Most people can accurately guess whether someone is dominant or submissive by the way they present themselves (well, I get told I must be a dommay quite often, but I've stopped letting it bother me) and I don't really understand why it's so impossible to refer to someone as the gender they are presenting.

It seems to me the problem is all about how well someone 'passes'. If a transwoman is dressed up in high femme clothing, or has had cosmetic surgery on her face to 'feminise' it, or is generally 'convincing', she might be allowed in and accepted. If not, she's just 'a bloke in a dress'. Or even just 'a bloke'. For them, there is nothing more complex than that going on; there is no differentiation to make between a woman who has lived part of her life with the wrong genitalia, and a man who has a fetish for women's clothing. And that's no good at all.

I want to make it absolutely clear that this feminist space is trans-friendly. It's cross-dressing friendly. Hell, it's feminist-man-friendly.

But we still don't want no predators here. Simple as that.

Sunday, 3 June 2007

Black Leather

My local BDSM community, compared to other, smaller, more rural BDSM communities that have been a part of, has quite a lot of people of color it. Specifically, they're quite a lot of black people. Nowhere near as many as there are white people, but I honestly can't remember any event I recently went to that didn't have a few black folks.

The small leather conference that I went to this weekend had quite a few black gay leather men. I think they may have all been members of the same club. But there were quite a few of them. Several of them made mention, in one of the discussions I attended, of what it's like culturally to be gay black man, and then, on top of that, to be interested in leather as well.
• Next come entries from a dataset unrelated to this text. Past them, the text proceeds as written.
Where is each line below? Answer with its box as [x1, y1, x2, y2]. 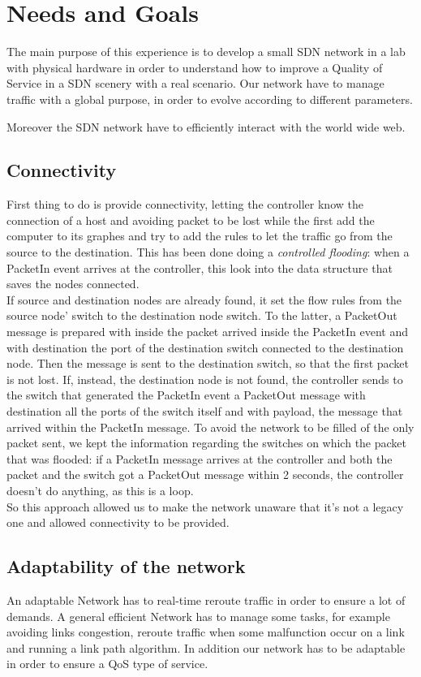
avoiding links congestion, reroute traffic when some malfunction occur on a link [6, 623, 405, 640]
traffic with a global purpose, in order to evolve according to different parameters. [6, 90, 413, 107]
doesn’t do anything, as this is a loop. [6, 481, 194, 498]
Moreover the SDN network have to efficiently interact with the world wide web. [6, 118, 406, 135]
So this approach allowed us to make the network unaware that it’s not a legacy [6, 498, 404, 515]
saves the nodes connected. [6, 275, 140, 292]
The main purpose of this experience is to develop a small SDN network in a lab [6, 43, 406, 60]
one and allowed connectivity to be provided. [6, 514, 230, 531]
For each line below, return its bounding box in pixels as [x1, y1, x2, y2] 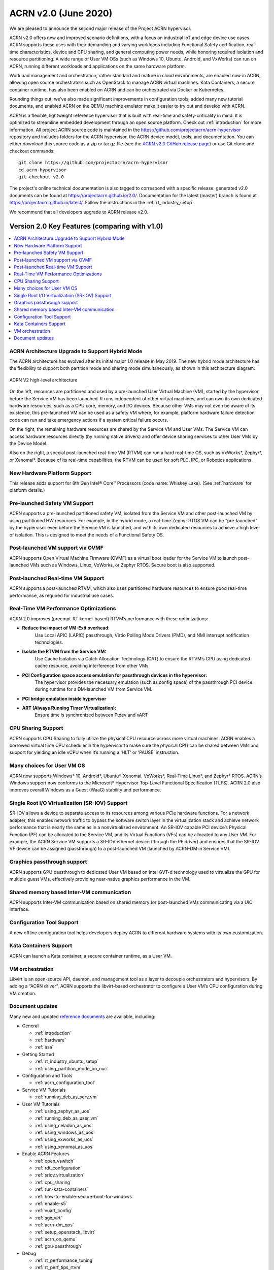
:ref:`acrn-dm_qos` [35, 1222, 75, 1228]
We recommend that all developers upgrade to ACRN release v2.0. [9, 209, 149, 215]
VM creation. [9, 990, 37, 996]
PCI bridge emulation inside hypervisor [22, 695, 107, 702]
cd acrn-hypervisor [18, 167, 67, 173]
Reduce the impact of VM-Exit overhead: [22, 625, 110, 631]
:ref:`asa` [35, 1044, 54, 1050]
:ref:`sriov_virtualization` [35, 1172, 85, 1178]
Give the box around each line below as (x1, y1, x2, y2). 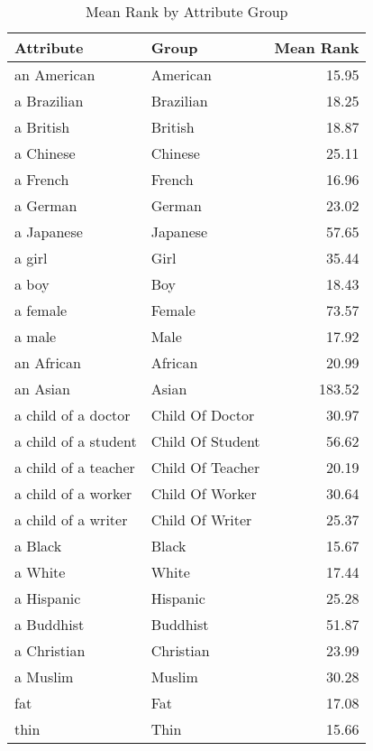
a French (14, 169, 69, 190)
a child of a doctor (14, 404, 131, 425)
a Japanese (14, 221, 83, 242)
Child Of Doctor (150, 404, 255, 425)
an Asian (14, 378, 70, 399)
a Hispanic (14, 588, 81, 608)
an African (14, 352, 81, 373)
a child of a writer (14, 509, 128, 530)
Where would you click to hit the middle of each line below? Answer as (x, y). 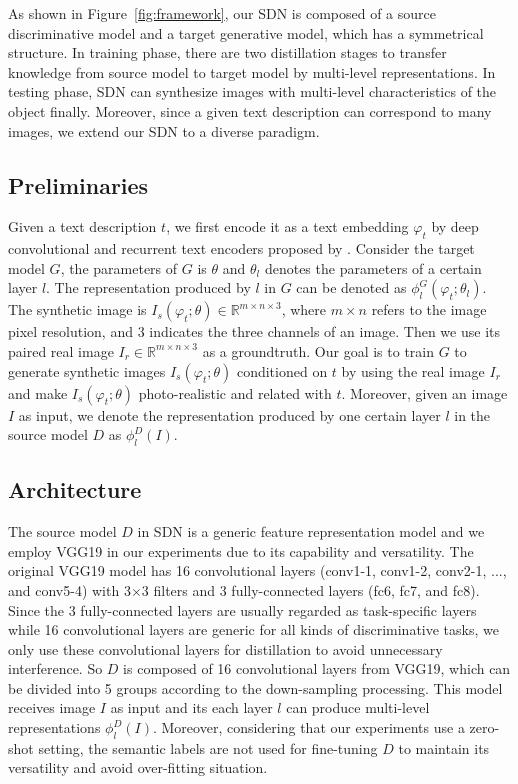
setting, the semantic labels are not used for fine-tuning (208, 747)
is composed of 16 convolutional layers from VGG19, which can (317, 668)
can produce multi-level (358, 707)
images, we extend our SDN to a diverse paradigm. (164, 130)
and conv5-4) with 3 (69, 589)
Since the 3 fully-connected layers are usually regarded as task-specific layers (242, 609)
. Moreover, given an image (424, 392)
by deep (455, 226)
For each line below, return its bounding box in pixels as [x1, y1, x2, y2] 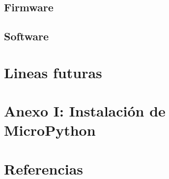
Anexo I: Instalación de [4, 101, 166, 121]
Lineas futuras [4, 62, 102, 82]
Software [4, 29, 49, 44]
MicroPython [4, 120, 96, 140]
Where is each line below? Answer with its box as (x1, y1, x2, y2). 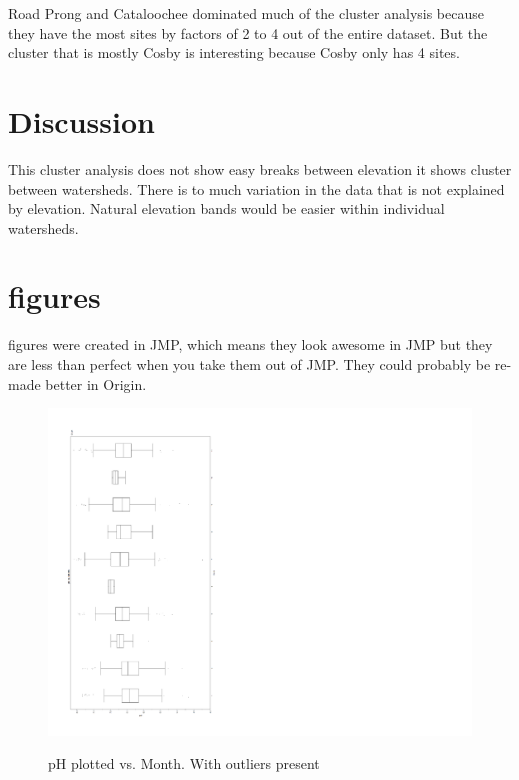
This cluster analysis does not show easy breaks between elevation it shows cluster (8, 158, 512, 179)
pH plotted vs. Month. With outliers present (48, 753, 320, 774)
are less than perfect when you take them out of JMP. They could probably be (8, 354, 491, 374)
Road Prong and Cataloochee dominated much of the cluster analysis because (8, 3, 484, 23)
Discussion (8, 100, 155, 141)
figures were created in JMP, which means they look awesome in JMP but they (8, 334, 493, 355)
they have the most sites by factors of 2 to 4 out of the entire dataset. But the (8, 22, 488, 43)
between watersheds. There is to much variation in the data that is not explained (8, 178, 505, 199)
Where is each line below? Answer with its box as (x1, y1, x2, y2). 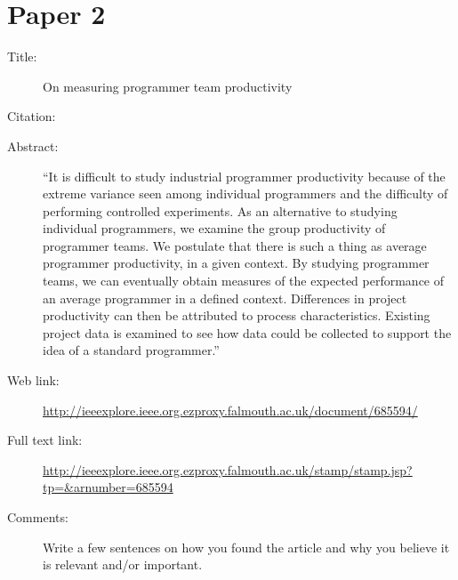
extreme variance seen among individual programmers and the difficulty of (43, 184, 448, 203)
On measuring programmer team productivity (43, 77, 293, 95)
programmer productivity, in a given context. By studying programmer (43, 254, 430, 272)
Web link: (7, 371, 60, 390)
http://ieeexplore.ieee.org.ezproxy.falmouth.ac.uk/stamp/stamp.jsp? (43, 460, 413, 479)
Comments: (7, 508, 68, 526)
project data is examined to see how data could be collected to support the (43, 323, 452, 342)
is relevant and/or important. (43, 555, 203, 574)

It got me thinking, because I've definitely seen, both in traditional anti BDSM feminist literature, and in everyday life, the argument or thought that BDSM is for white people. The argument seems to be that we're used to having power over people, since we're white and privileged and in the U.S. there's a whole history of white people as masters of black slaves. It follows from this that white people doing BDSM comes from a sort of decadent interest in power, and few if any people of color--especially black folk--would be interested in such stuff. For them it would involve reliving that painful history, recreating something too much like it, and why would they ever want that?

I don't mean to say that that doesn't hold true generally. I honestly have no idea. And I'm sure that I know quite a few kinky people of color precisely because I tend to socialize in kink circles, so kinky people are who I know generally anyway. But I am sure that the reason all of those kinky people of color I know are black is because there are black groups are around here.
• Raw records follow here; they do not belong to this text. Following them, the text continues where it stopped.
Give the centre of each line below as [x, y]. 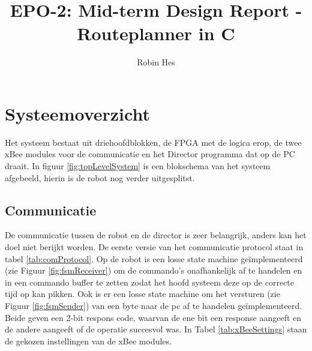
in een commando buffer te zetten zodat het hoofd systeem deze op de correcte [150, 282]
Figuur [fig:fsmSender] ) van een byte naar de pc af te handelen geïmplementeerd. [154, 305]
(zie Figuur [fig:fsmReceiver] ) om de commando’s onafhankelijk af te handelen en [154, 270]
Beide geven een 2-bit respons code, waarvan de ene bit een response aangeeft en [153, 317]
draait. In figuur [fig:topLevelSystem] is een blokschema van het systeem [138, 166]
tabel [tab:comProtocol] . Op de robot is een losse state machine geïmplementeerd [154, 258]
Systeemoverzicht [77, 113]
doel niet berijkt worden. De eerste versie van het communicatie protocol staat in [154, 247]
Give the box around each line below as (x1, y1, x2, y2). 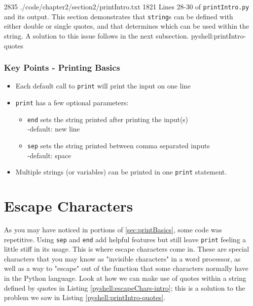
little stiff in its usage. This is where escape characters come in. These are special (4, 244, 249, 254)
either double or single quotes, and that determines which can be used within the (4, 21, 250, 31)
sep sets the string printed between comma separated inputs (27, 140, 210, 150)
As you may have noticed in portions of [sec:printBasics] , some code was (4, 224, 222, 234)
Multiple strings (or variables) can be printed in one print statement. (15, 167, 227, 177)
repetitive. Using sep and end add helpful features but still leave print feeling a (4, 234, 246, 244)
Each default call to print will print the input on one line (15, 81, 191, 91)
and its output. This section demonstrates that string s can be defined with (4, 11, 233, 21)
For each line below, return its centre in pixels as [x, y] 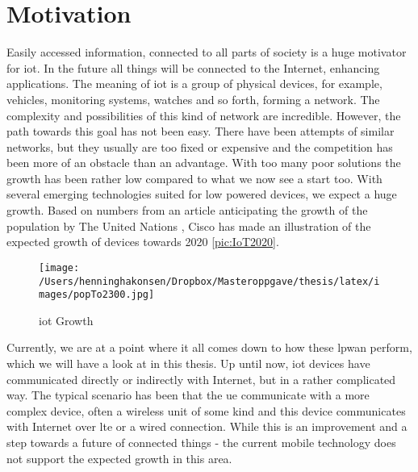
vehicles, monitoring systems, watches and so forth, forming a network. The [193, 99]
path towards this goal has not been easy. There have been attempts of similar [201, 131]
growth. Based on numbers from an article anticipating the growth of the [187, 210]
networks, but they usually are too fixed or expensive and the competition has [200, 146]
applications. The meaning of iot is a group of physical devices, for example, [194, 84]
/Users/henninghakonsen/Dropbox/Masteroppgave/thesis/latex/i [209, 281]
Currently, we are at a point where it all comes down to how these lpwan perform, [209, 347]
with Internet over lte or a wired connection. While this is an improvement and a [207, 426]
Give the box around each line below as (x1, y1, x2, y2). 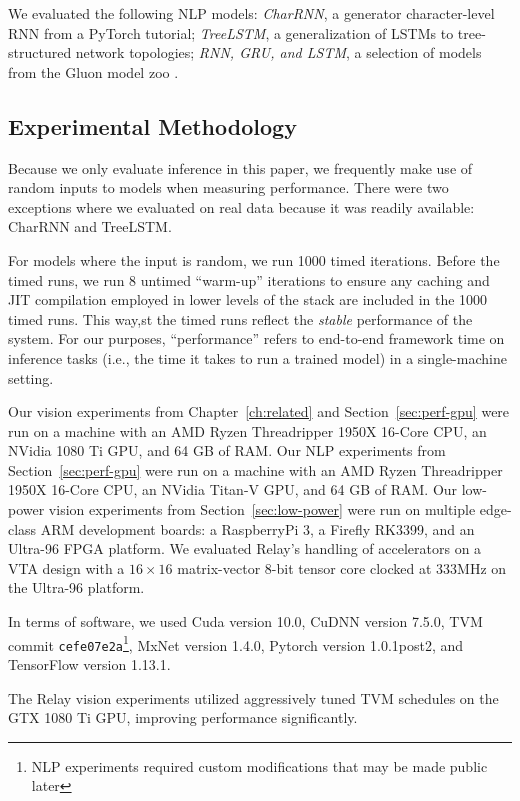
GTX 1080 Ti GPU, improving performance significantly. (8, 707, 358, 728)
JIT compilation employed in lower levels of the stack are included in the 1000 (8, 289, 488, 310)
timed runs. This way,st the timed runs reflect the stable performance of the (8, 308, 473, 329)
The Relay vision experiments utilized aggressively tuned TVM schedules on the (8, 687, 499, 708)
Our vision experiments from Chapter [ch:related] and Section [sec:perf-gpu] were (8, 401, 510, 422)
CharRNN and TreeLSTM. (8, 216, 172, 237)
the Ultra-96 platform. (8, 577, 145, 598)
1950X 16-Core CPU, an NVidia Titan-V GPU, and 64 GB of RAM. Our (8, 479, 458, 500)

But I really start to wonder, knowing that there's a thriving (or so it appears to outsider me) black kink community in my area. I wonder how far those arguments go. I wonder how they make the people I know who are black and kinky feel. I wonder whether what's going on in other places really is the black people wouldn't be interested to history, or whether a specific leather or kink community for them would draw many people, as it seems to have done here.